A Low-Cost Ethics Shaping Approach for Designing Reinforcement Learning Agents

Authors: Yueh-Hua Wu, Shou-De Lin

AAAI 2018 | Conference PDF | Archive PDF | Plain Text | LLM Run Details

Reproducibility Variable Result LLM Response
Research Type Experimental We demonstrate the effectiveness of ethics shaping by conducting experiments in three scenarios, Grab a Milk, Driving and Avoiding, and Driving and Rescuing. These schemes are designed to show how the learner s behavior could be altered by ethics shaping while facing matters happening in our daily lives. We further claim that ethics shaping ought to overcome or alleviate ethical problems such as side effects caused by optimizing the original objective functions (Taylor et al. 2016) and dangerous exploration (Amodei et al. 2016), which will be confirmed by the experiment results.
Researcher Affiliation Academia Yueh-Hua Wu, Shou-De Lin Department of Computer Science and Information Engineering, National Taiwan University Taipei 10617, Taiwan d06922005@ntu.edu.tw, sdlin@csie.ntu.edu.tw
Pseudocode No The paper describes the 'Ethics Shaping' method using mathematical equations (e.g., equation 6 for shaping reward) but does not present the method in a structured pseudocode or algorithm block.
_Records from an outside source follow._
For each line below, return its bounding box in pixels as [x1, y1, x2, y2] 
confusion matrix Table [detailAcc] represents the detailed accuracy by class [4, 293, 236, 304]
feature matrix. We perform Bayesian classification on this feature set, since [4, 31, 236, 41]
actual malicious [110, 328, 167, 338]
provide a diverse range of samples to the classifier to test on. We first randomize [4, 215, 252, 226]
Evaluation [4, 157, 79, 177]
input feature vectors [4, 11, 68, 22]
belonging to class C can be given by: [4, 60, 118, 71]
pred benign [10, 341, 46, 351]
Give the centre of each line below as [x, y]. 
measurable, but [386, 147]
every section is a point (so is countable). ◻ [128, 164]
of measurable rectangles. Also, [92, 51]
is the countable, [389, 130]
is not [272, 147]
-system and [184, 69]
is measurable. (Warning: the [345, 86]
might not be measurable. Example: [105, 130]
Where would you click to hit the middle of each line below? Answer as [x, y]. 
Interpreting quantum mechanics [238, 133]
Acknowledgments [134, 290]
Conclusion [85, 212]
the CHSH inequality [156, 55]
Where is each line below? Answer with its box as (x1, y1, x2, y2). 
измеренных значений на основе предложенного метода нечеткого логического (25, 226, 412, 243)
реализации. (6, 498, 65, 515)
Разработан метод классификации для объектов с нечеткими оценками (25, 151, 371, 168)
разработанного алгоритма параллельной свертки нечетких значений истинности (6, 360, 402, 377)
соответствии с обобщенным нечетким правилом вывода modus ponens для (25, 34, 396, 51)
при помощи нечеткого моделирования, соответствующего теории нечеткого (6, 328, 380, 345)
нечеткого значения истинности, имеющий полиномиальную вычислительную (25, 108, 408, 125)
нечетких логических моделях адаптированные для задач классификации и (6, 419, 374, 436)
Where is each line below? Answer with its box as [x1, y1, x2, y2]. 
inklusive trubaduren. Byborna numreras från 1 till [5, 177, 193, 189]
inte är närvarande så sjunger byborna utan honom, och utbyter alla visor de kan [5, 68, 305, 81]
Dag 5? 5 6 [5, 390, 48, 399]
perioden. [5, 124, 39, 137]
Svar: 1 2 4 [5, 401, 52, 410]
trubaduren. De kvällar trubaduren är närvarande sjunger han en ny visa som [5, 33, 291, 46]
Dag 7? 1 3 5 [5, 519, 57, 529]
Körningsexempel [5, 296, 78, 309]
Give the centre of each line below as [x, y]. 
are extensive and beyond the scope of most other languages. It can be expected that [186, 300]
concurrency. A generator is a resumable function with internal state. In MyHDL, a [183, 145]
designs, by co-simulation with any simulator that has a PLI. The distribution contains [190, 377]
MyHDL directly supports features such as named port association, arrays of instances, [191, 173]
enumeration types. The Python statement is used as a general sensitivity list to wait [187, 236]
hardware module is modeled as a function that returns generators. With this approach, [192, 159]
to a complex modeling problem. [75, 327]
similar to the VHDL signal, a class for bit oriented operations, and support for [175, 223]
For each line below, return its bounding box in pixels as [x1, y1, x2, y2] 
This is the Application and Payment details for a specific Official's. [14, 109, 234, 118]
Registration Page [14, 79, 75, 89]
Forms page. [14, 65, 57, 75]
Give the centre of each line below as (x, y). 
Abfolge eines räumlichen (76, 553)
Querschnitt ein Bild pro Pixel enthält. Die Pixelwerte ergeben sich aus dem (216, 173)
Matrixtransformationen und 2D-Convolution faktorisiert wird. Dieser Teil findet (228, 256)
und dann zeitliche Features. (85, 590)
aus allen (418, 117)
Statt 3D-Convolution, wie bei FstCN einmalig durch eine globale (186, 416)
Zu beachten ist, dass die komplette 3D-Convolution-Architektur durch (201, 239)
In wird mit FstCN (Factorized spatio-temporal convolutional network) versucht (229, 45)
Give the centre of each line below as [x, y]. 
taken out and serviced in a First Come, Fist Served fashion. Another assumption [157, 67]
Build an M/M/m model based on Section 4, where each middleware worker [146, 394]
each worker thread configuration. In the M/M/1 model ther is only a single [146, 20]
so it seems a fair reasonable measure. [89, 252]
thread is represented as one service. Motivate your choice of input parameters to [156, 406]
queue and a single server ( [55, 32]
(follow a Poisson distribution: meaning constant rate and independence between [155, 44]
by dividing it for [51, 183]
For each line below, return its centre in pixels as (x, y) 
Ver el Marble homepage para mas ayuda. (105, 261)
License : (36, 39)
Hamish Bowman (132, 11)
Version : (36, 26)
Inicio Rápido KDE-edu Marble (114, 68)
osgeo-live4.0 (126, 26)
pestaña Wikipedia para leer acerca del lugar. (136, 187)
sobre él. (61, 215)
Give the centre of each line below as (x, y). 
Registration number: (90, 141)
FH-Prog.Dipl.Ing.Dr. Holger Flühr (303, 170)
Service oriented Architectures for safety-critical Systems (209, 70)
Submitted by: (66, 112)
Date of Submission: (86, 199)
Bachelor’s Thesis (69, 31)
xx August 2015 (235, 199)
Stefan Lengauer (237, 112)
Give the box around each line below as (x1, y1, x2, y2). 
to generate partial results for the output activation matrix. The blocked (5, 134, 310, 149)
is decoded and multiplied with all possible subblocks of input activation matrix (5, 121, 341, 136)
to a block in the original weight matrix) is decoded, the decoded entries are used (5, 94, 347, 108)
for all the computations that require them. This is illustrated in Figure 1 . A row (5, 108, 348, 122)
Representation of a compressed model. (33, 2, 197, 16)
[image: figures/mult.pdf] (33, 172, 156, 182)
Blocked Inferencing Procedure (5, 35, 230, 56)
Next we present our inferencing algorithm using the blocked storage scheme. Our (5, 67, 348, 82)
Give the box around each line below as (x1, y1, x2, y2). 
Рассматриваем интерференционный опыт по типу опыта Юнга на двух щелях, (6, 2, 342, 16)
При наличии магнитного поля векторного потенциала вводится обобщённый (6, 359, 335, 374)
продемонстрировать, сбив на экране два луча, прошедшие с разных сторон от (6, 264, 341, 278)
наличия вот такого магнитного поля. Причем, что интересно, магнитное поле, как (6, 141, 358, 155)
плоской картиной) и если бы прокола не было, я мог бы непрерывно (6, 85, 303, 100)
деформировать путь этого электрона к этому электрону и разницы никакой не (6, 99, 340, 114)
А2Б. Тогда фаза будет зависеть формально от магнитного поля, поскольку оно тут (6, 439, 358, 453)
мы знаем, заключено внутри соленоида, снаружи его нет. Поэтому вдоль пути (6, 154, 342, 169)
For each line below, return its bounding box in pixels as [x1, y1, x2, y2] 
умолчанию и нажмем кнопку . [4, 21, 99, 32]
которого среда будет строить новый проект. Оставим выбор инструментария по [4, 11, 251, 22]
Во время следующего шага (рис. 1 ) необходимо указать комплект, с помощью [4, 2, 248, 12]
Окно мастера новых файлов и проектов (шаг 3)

Open Source Code No The paper does not include any explicit statements about releasing source code or provide links to a code repository for the methodology described.
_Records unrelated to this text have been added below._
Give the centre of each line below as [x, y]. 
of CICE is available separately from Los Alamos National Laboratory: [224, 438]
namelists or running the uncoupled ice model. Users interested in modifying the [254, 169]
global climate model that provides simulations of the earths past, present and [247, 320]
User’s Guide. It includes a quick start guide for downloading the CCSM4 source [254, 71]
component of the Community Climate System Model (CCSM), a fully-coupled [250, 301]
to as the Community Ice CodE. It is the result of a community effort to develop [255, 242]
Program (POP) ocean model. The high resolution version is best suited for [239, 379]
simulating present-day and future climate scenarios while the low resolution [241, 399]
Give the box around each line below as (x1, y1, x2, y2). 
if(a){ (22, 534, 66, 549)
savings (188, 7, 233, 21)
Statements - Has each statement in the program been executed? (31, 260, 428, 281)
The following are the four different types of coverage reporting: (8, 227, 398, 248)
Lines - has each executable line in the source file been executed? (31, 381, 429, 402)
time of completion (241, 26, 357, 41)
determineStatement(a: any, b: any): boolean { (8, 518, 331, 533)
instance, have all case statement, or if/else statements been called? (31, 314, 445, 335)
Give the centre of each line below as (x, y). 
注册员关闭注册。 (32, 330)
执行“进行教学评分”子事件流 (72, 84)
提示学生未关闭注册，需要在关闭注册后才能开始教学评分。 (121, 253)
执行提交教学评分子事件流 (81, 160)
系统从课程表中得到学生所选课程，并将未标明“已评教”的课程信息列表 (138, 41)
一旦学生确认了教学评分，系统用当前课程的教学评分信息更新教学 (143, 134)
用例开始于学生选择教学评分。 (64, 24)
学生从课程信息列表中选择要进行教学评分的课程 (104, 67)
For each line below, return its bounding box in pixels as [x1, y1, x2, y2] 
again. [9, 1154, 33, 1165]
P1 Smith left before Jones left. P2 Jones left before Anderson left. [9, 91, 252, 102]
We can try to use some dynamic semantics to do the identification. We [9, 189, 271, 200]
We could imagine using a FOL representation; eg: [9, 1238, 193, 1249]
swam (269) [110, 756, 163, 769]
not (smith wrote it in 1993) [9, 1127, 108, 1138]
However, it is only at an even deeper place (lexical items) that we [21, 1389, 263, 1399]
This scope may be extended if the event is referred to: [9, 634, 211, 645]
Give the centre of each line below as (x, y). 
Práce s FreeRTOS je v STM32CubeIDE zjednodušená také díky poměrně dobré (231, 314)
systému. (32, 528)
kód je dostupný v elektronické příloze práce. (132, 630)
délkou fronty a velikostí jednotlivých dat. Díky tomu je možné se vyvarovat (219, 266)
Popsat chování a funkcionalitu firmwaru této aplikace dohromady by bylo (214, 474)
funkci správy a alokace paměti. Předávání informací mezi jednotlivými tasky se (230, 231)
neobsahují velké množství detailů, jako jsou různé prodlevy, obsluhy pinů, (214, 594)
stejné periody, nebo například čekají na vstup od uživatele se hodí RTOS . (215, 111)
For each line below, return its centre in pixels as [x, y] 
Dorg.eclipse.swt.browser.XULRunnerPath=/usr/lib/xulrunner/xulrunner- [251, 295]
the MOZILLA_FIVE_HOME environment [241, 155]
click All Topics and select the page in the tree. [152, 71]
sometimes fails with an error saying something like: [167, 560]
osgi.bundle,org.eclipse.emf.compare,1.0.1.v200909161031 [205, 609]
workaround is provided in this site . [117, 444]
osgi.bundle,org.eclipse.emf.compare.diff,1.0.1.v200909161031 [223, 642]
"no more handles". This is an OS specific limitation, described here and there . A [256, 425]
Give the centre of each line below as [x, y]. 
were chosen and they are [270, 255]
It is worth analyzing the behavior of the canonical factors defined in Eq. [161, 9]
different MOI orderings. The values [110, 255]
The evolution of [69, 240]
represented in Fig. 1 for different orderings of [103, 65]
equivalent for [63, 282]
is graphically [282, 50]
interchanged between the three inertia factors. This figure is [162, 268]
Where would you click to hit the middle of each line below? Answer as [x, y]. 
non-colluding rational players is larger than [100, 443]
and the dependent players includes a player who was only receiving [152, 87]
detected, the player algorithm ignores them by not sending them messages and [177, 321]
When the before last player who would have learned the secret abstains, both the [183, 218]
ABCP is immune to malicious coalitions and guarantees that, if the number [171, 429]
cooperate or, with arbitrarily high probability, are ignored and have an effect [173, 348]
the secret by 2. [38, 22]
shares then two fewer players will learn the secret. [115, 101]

Open Datasets No The paper describes three custom scenarios ('Grab a Milk', 'Driving and Avoiding', 'Driving and Rescuing') and mentions human trajectories 'synthesized by random walk'. It does not refer to any established public datasets or provide access information (links, DOIs, citations with author/year) for any data used.
Dataset Splits No The paper mentions that 'the best performances are reported in terms of learning rate α, discount factor γ, and the scale parameters cn, cp in shaping reward H', which implies hyperparameter tuning. However, it does not explicitly state dataset splits (e.g., train/validation/test percentages or counts) or cross-validation setup for reproducibility of data partitioning.
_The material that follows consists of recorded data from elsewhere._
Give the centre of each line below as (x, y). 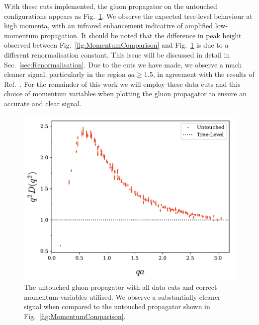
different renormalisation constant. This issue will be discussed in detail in (117, 54)
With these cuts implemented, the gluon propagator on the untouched (111, 6)
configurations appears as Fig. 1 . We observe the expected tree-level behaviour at (128, 16)
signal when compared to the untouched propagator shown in (117, 306)
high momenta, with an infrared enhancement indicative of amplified (109, 26)
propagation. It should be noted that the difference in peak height (141, 35)
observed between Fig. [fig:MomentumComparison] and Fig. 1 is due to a (116, 45)
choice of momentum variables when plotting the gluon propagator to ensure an (125, 94)
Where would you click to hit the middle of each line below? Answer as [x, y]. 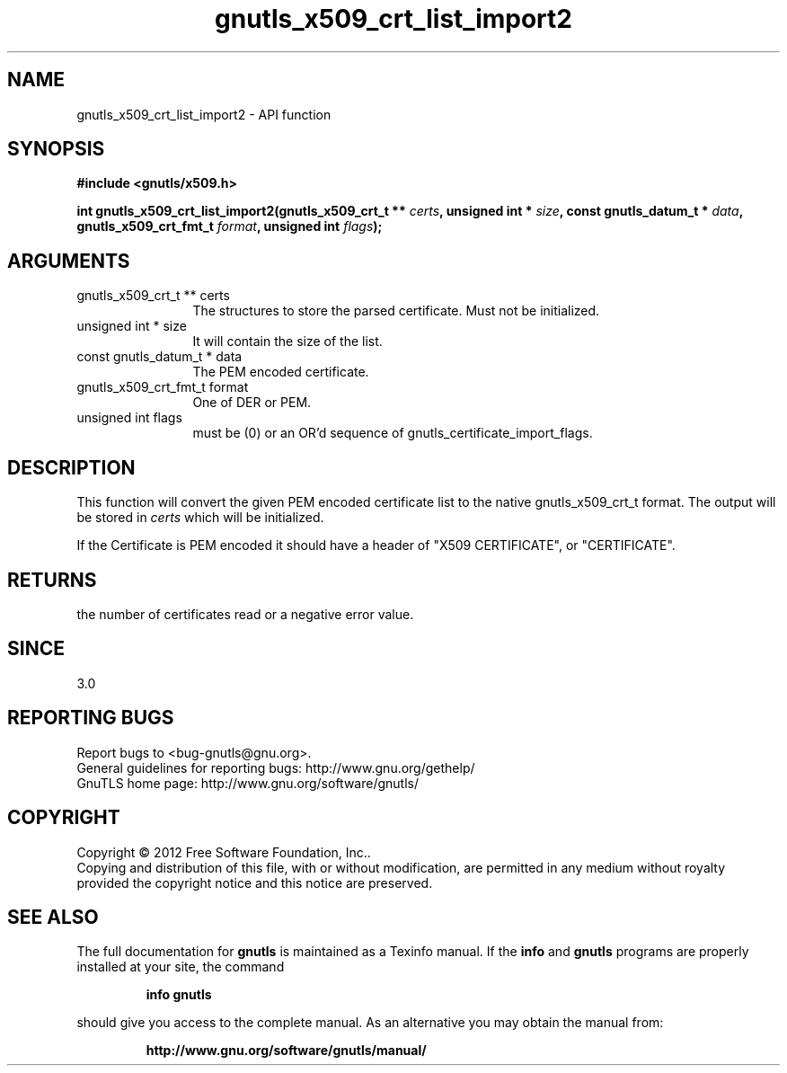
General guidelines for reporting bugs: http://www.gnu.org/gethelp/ [276, 767]
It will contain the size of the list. [287, 341]
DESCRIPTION [71, 467]
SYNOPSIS [56, 149]
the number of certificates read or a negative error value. [245, 614]
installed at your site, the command [181, 967]
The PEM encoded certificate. [281, 372]
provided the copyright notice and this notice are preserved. [255, 882]

Hardware Specification No The paper does not provide any specific details about the hardware used to run the experiments, such as GPU models, CPU types, or memory specifications.
Software Dependencies No The paper mentions that the 'ethics shaping algorithm can make the SARSA algorithm perform more ethically' and that 'ϵ-greedy is used for exploration', but it does not list any specific software dependencies with version numbers (e.g., Python, TensorFlow, PyTorch, or their specific versions).
Experiment Setup Yes For algorithms with and without ethics shaping, the best performances are reported in terms of learning rate α, discount factor γ, and the scale parameters cn, cp in shaping reward H. ... In the experiments, all human policies are synthesized by random walk with ethical rules and the confidence level of human feedback C is set to 0.95 since we would like to focus on how much ethics shaping can influence reinforcement learners.